Among the lines below, copy exactly those from the one with "Analytics which help" through the one with "On-demand detail [66, 439]", counting both ends.
Top of SOURCE DATA
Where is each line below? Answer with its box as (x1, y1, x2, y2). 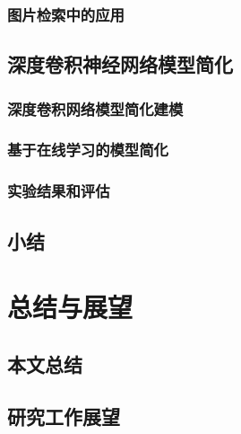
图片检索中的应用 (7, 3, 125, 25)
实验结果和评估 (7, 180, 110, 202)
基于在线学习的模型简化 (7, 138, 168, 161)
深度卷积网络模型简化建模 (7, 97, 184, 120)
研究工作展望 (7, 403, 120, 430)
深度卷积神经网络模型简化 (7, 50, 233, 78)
Bottom of SOURCE DATA
Top of SOURCE DATA
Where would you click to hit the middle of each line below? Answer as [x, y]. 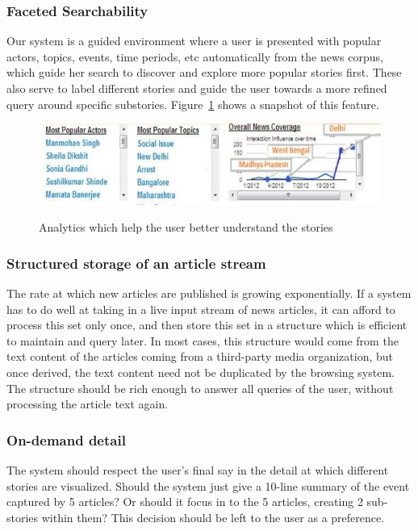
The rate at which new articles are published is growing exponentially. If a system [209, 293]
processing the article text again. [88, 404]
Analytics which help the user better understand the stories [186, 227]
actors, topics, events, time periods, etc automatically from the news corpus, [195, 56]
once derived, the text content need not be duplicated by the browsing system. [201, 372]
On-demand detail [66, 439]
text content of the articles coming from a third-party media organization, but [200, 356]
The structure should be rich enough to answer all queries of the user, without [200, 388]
Bottom of SOURCE DATA
Top of SOURCE DATA
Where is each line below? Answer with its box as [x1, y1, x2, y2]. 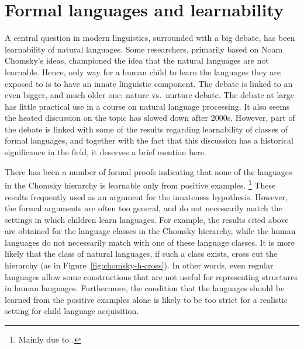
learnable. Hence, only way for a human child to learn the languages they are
Bottom of SOURCE DATA
- **SOLUTION TO THIS EXERCISE**:
Analytics which help the user better understand the stories [186, 227]
actors, topics, events, time periods, etc automatically from the news corpus, [195, 56]
once derived, the text content need not be duplicated by the browsing system. [201, 372]
On-demand detail [66, 439]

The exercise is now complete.